The lines below, from the one containing "Give the centre" through the one containing "especial, un área", should be set down exactly, with no pictures and nothing else.

Stored entries:
-----
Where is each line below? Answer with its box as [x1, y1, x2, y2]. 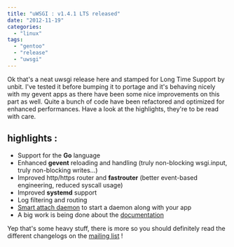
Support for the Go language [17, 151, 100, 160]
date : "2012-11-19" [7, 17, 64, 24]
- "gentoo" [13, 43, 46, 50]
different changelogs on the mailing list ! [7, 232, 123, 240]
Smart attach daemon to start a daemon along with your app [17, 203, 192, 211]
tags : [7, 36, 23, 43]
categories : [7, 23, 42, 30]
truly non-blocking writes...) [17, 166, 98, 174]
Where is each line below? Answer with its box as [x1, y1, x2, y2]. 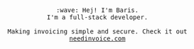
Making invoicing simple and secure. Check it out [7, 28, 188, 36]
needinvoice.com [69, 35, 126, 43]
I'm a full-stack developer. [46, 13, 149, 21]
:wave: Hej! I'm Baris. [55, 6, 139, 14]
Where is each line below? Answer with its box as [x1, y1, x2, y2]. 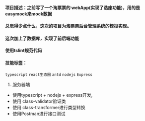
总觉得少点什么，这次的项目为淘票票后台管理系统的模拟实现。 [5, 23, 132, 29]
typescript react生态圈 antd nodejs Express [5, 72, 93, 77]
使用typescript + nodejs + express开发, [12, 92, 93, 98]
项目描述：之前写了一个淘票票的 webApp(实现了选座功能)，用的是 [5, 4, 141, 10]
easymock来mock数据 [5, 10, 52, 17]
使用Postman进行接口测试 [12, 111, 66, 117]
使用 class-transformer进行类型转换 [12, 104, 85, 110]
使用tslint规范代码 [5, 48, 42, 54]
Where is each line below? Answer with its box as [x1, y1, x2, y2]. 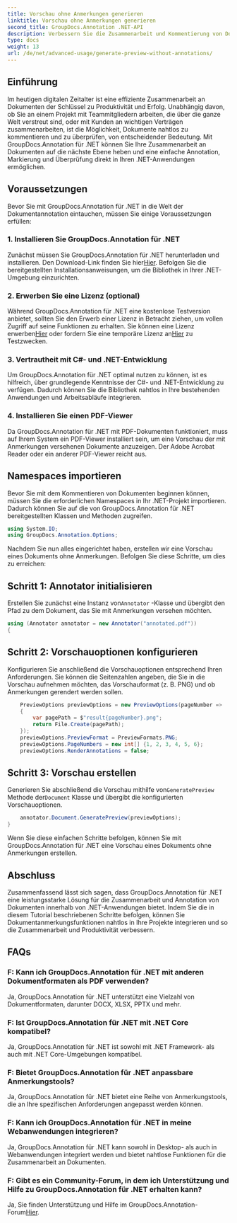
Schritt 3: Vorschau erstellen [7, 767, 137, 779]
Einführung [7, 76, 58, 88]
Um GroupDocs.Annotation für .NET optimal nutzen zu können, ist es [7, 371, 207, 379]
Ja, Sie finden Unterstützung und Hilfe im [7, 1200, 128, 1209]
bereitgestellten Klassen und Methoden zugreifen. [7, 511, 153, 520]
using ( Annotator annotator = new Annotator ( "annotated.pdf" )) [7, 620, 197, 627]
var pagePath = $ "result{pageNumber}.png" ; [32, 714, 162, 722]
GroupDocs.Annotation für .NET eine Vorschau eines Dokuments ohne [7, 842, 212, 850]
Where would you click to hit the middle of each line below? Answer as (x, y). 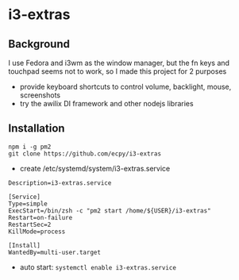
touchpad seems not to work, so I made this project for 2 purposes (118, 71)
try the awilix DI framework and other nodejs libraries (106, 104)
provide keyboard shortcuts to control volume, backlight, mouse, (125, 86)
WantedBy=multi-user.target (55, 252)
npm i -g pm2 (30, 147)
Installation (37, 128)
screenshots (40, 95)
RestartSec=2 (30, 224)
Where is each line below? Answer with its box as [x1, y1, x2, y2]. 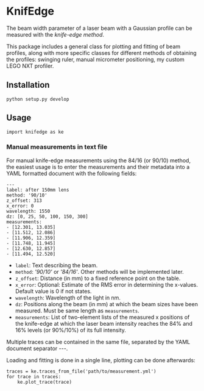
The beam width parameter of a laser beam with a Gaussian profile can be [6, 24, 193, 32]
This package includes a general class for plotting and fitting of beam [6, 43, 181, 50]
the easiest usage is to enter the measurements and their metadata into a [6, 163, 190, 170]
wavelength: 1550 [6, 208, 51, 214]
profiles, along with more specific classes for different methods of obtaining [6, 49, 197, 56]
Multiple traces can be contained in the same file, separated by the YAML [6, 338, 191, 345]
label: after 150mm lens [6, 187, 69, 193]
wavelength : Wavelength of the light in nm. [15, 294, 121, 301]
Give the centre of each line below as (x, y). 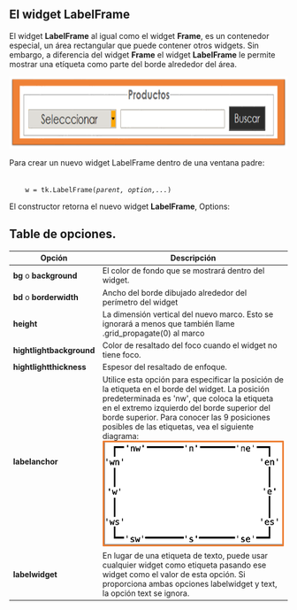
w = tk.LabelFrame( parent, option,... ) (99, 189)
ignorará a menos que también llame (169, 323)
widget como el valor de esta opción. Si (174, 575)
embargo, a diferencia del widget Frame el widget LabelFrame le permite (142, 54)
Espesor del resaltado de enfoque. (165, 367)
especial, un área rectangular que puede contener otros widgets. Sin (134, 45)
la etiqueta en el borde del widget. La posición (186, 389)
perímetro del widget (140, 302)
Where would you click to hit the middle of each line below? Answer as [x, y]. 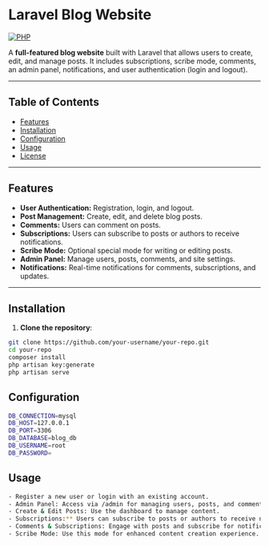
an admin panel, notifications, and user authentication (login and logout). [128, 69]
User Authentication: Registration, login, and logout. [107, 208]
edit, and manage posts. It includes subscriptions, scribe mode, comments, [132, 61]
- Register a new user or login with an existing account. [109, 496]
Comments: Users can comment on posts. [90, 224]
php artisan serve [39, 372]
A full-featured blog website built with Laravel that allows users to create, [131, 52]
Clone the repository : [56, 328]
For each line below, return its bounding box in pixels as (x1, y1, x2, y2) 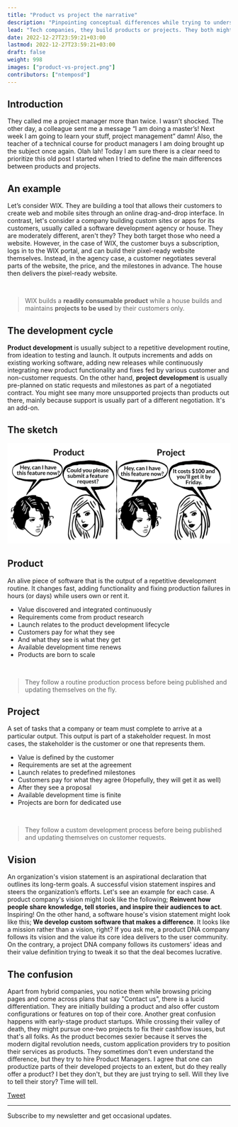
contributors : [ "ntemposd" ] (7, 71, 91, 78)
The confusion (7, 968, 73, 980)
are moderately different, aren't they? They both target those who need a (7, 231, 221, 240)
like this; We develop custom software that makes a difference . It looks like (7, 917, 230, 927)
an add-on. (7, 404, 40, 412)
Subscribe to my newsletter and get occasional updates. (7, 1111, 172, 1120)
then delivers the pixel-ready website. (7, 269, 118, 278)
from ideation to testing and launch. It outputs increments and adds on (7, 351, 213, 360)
-----
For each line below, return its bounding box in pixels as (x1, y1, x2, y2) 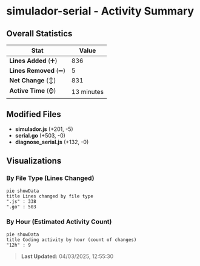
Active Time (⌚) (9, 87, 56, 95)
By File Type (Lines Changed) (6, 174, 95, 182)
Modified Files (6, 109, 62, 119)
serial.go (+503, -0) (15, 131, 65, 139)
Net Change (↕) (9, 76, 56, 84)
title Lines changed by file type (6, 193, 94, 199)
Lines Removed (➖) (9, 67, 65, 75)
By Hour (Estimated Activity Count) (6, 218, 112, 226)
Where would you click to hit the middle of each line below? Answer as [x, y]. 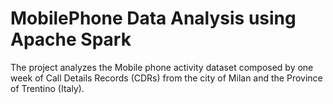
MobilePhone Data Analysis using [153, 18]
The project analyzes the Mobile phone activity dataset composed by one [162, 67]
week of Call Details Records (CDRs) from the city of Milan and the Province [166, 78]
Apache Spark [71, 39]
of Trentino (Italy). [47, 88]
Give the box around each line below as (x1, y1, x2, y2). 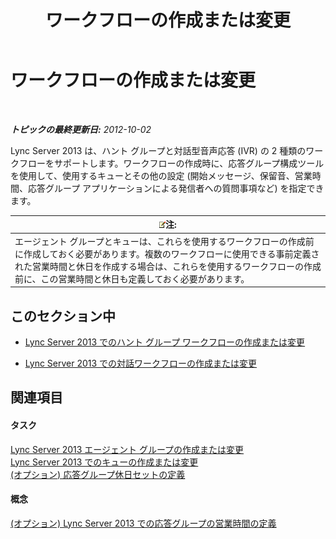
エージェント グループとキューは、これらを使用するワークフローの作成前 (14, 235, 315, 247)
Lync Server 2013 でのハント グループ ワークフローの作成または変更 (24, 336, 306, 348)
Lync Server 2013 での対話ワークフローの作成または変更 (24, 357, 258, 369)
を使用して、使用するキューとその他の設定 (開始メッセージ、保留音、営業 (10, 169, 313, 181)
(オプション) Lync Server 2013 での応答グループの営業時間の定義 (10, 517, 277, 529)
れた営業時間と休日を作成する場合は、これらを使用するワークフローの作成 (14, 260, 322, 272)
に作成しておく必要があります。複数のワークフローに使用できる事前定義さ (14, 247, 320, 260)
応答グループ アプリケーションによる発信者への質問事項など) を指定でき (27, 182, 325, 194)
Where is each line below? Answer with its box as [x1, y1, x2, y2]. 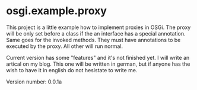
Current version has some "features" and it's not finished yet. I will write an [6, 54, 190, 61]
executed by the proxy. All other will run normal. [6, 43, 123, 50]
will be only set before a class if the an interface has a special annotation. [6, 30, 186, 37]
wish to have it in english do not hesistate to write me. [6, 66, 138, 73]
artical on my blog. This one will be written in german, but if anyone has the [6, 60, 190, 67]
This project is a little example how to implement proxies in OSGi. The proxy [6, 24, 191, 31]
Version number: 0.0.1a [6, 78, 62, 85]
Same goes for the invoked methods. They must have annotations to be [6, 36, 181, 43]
-----
# [RESPONSE FOR THIS EXERCISE]
Give the centre of each line below as (x, y). 
w = tk.LabelFrame( parent, option,... ) (99, 189)
ignorará a menos que también llame (169, 323)
widget como el valor de esta opción. Si (174, 575)
embargo, a diferencia del widget Frame el widget LabelFrame le permite (142, 54)
Espesor del resaltado de enfoque. (165, 367)
especial, un área rectangular que puede contener otros widgets. Sin (134, 45)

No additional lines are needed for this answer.